Assigned task:
Search the data for the word "from" and copy every line that contains it.

Excerpted records:
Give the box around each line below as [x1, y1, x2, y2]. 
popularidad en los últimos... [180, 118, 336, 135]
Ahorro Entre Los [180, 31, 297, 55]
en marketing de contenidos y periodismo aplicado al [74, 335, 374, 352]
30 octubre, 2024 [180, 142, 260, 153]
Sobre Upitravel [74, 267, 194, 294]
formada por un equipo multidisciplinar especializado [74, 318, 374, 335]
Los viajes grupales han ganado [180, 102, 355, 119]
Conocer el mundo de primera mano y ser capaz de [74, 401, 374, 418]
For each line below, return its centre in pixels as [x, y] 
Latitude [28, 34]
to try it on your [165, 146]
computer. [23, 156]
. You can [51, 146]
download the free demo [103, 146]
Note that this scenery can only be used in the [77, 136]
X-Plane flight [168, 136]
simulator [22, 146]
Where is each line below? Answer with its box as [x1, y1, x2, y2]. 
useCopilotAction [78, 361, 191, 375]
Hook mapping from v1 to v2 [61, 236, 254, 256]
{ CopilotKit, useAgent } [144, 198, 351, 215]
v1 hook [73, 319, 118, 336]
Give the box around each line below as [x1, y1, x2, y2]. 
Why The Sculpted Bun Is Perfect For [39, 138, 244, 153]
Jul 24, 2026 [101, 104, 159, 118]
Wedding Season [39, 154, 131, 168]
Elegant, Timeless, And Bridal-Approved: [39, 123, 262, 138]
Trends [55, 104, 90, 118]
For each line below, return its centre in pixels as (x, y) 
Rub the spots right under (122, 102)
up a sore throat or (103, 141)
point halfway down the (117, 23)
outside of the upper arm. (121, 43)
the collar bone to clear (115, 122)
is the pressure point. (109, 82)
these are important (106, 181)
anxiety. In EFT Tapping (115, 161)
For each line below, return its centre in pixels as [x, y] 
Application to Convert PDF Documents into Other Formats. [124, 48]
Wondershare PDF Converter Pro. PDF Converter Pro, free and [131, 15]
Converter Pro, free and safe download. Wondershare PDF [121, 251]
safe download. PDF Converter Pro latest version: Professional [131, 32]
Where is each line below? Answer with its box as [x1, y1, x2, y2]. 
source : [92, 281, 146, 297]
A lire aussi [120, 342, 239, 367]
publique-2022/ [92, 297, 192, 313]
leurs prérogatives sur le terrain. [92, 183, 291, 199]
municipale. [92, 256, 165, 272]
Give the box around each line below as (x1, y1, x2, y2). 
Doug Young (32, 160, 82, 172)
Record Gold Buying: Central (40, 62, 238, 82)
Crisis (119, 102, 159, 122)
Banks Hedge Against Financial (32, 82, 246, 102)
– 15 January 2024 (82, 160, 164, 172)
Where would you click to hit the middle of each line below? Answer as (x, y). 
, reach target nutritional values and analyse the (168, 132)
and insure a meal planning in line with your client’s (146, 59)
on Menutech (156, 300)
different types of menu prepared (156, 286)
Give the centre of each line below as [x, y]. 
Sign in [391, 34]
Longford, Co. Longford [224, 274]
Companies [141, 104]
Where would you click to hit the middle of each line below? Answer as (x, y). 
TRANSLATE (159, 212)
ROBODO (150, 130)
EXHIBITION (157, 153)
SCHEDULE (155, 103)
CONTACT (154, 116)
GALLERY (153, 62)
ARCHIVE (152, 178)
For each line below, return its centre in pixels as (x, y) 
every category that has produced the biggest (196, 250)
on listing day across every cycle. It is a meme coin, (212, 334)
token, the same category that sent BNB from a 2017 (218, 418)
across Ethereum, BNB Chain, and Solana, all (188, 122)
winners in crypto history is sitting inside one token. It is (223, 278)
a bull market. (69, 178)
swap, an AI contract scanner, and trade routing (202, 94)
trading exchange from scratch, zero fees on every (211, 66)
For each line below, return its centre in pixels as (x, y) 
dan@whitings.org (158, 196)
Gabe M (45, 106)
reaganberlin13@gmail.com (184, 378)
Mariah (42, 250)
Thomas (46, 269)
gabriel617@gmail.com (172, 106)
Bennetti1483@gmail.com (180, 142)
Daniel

Exercise solution:
Hook mapping from v1 to v2 [61, 236, 254, 256]
token, the same category that sent BNB from a 2017 (218, 418)
trading exchange from scratch, zero fees on every (211, 66)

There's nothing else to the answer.